"Selamat ulang tahun, jelek!”
Magali menggerutu pelan mendengar suara Jodhi di seberang telepon. Jodhi meneleponnya dari tengah samudra. “Kadonya apa?” tanya Magali tidak antusias. Dua puluh empat tahun hidup sebagai anak tunggal Jodhi tidak menjadikannya Cinderella atau Princess yang akan kebanjiran hadiah mahal atau keren. Jodhi tidak tahu apa-apa tentang dunia perempuan muda. Apalagi yang bernama Magali ini—sangat kebetulan—sama sekali berbeda dan tidak mau disamakan dengan perempuan-perempuan kebanyakan. Jadi, percuma saja kalaupun kadang Jodhi meminta saran dari teman-temannya yang punya anak gadis mengenai hadiah ulang tahun. Apa pun yang umumnya disukai anak perempuan, Magali tidak suka. Contoh sederhana saat Magali ulang tahun ke-10, Jodhi mendapat saran dari salah satu temannya yang kebetulan memiliki anak sebaya Magali. Saran terbaik menurut teman Jodhi itu, sepatu kets berwarna pink dengan aksen glitter, karena sedang tren. Saat Magali membuka kadonya, Jodhi nyaris menangis karena sang anak menatap dengan wajah mual.
“Kamu nggak suka?”
Magali cuma menggeleng sambil memasukkan kembali sepatu baru itu ke kotaknya.
“Jodhi nggak ngerti. Kata teman Jodhi, anakanak perempuan seumur kamu lagi suka banget sepatu kayak gini. Malah ini merek aslinya yang susah didapat, lho!” kata Jodhi terheran-heran.

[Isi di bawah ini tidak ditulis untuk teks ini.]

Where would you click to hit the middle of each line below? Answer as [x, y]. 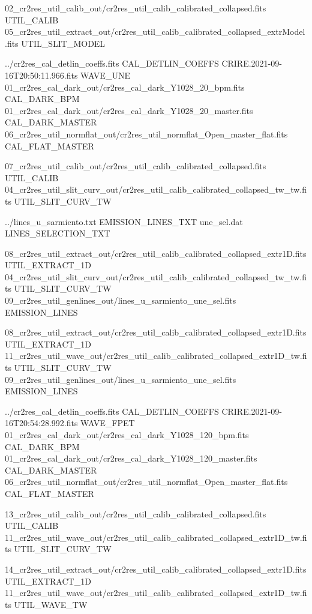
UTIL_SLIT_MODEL [63, 43]
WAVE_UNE [105, 75]
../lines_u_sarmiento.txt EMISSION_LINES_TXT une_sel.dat [124, 221]
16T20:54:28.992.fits [41, 423]
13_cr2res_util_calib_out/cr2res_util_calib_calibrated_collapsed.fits [136, 513]
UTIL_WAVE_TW [51, 604]
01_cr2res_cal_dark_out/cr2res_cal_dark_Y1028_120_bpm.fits [127, 435]
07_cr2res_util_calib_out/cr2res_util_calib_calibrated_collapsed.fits [136, 166]
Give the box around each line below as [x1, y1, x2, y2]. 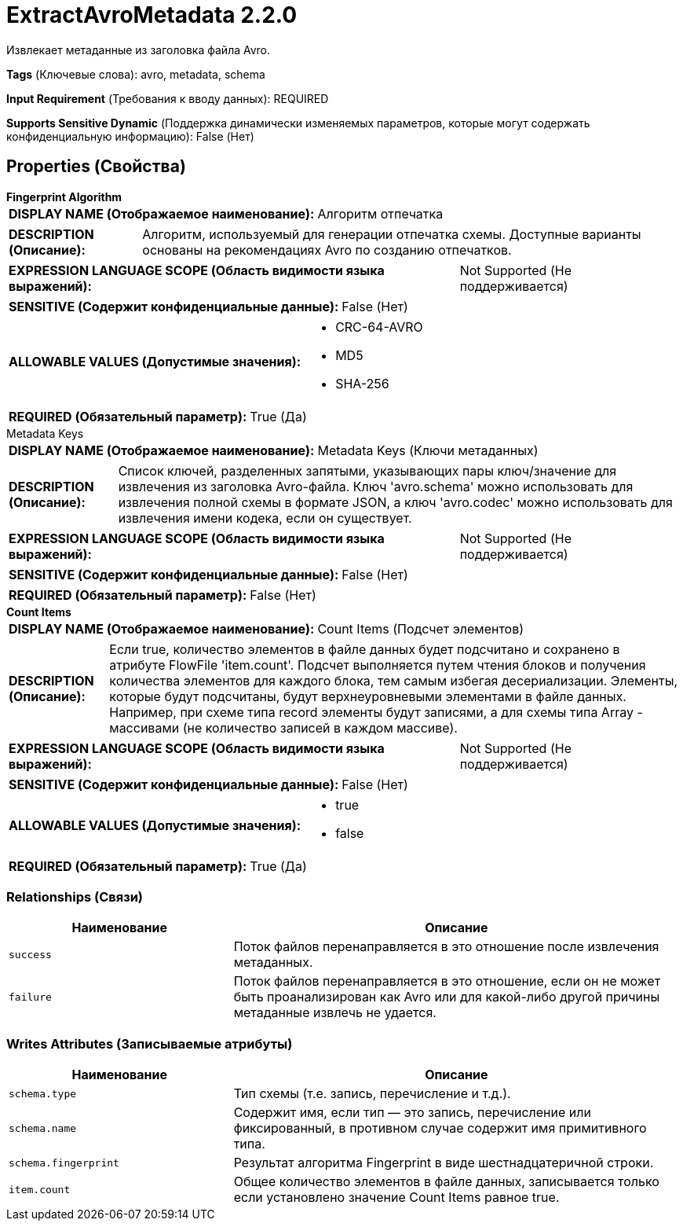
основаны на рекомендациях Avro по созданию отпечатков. [142, 241, 512, 258]
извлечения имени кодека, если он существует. [118, 509, 412, 526]
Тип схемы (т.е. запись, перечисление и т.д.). [233, 1086, 511, 1102]
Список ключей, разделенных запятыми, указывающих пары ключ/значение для [118, 462, 617, 479]
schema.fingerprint [9, 1156, 119, 1169]
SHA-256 [335, 375, 389, 391]
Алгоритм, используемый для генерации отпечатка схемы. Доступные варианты [142, 226, 641, 242]
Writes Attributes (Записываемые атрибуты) [6, 1035, 293, 1052]
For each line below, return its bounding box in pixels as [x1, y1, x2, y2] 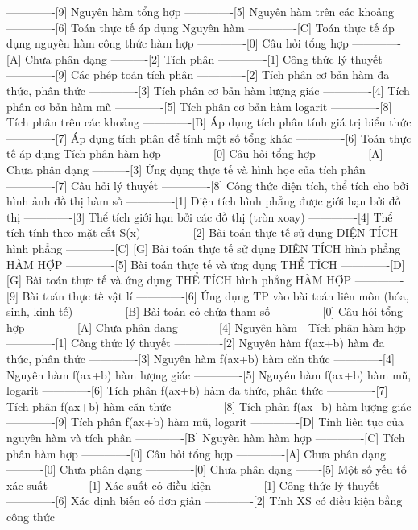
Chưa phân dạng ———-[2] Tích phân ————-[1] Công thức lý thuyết [24, 50, 383, 67]
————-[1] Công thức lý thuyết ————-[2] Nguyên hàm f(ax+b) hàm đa [6, 334, 385, 351]
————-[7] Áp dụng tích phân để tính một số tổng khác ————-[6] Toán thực [6, 129, 412, 146]
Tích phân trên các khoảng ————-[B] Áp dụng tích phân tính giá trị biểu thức [6, 114, 412, 130]
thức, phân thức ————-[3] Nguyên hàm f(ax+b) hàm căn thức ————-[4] [6, 350, 395, 367]
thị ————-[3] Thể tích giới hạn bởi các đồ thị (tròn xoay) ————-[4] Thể [6, 208, 393, 225]
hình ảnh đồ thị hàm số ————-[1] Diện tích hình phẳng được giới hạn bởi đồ [6, 193, 401, 209]
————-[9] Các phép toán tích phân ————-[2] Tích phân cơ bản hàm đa [6, 66, 390, 83]
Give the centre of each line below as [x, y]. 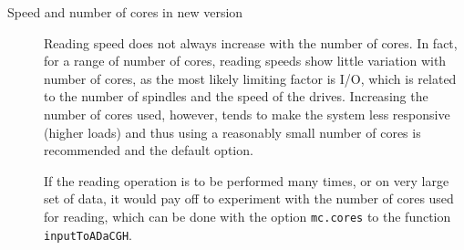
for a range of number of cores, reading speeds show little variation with [245, 61]
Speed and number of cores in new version [125, 12]
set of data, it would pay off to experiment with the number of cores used [249, 198]
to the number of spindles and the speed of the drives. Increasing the [236, 96]
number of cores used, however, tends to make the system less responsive [247, 114]
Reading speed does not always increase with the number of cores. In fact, [251, 42]
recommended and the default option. [149, 150]
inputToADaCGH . [88, 234]
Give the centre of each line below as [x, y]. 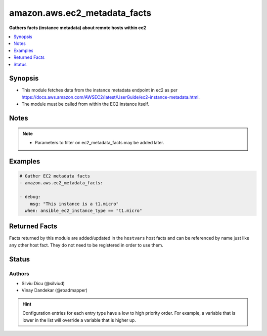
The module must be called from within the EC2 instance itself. [85, 104]
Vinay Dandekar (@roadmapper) [54, 290]
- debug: [30, 197]
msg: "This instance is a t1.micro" [74, 204]
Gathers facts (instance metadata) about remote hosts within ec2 [78, 28]
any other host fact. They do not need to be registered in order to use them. [86, 245]
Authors [19, 273]
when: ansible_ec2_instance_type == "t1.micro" [84, 210]
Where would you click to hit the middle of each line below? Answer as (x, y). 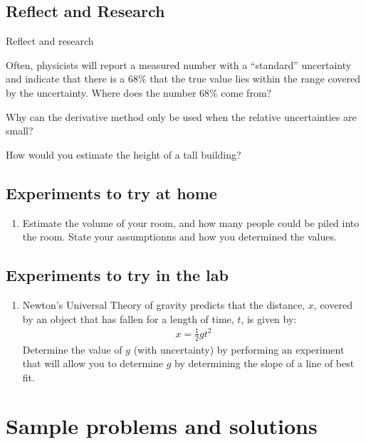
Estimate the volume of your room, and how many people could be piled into (191, 222)
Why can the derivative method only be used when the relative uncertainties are (181, 116)
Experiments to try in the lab (117, 275)
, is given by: (269, 318)
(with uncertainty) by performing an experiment (239, 349)
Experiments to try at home (111, 192)
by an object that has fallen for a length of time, (128, 318)
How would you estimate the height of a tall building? (124, 154)

“Aku nggak suka pakai barang yang sama dengan hampir semua anak perempuan di sekolahku, Jodhi!”
“Tapi kamu nggak pengin punya barang yang lagi disukai anak-anak seumuran kamu? Kan keren, apalagi ini asli!” Jodhi tidak menyerah.
“Mending Jodhi beliin aku sandal jepit hijau toska atau ungu muda, pokoknya yang warnanya jarang ada, aku pasti pakai! Aku nggak mau sama dengan semua teman di sekolahku. Nggak istimewa. Kata Nene, setiap perempuan itu istimewa, jadi jangan suka latah!”
Oh, jadi Nene! Jodhi menggeram dalam hati lalu menelan ludah pasrah. Tidak mungkin rasanya menyalahkan Nene dalam hal ini. Nene adalah satu-satunya perempuan dewasa dalam hidup Magali. Tidak ada alasan untuk mengatakan Nene salah mendidik Magali, sebab Jodhi tidak menikah lagi dan memberikan ibu baru untuk putrinya. Bagi Jodhi sekarang atau kapan pun bukan saat yang tepat membagi perhatiannya dengan satu perempuan lagi. Dengan dua perempuan saja— Magali dan Nene—Jodhi sudah nyaris tak punya sisa waktu lagi. Apalagi pekerjaan Jodhi memang tidak lazim. “Kayaknya tahun ini Jodhi akan coba cari sesuatu yang benar-benar kamu suka. Jodhi masih penasaran, gimana sih, bikin, kamu senang? Hahahaha ....” Jodhi tergelak di seberang sana, dari tengah-tengah lautan luas yang dia sendiri tidak bisa menunjukkannya di peta dunia.
“What? Dua puluh empat tahun jadi ayahku dan Jodhi masih tidak tahu?”
“Bukan salah Jodhi sepenuhnya! Kamu sendiri bukan anak yang gampang dibuat senang. So, wajar aja, kan, Jodhi kesulitan?”
“Paling gampang kalau Jodhi ada di sini setiap aku ulang tahun. Sepertinya tinggal satu hal itu yang belum pernah Jodhi kasih ke aku selama ini,” kata Magali dengan suara pelan.
Terdengar desahan napas berat dari gagang telepon di tangan Magali. Seketika dia menyesal. Kadang sifat blakblakan itu membuat Magali berada dalam posisi sulit dan merasa bersalah. Damn!
“Bukan, bukan .... Aku nggak maksud bikin Jodhi susah! Bener, deh! Udahlah, jangan dimasukkin ke hati, kayak nggak tahu aku aja! Santai aja, Jod! Aku juga tahu kok, orang-orang yang kerjanya di kapal pesiar kayak Jodhi itu paling nggak mungkin libur di bulan Desember. Saat musim liburan sedang rame-ramenya.” Magali berusaha mengembalikan suasana hati Jodhi seperti semula. Semata agar dirinya juga bisa merasa tenang. Anak macam apa yang membuat susah hati ayahnya padahal dia tahu sang ayah sedang banting tulang demi dirinya?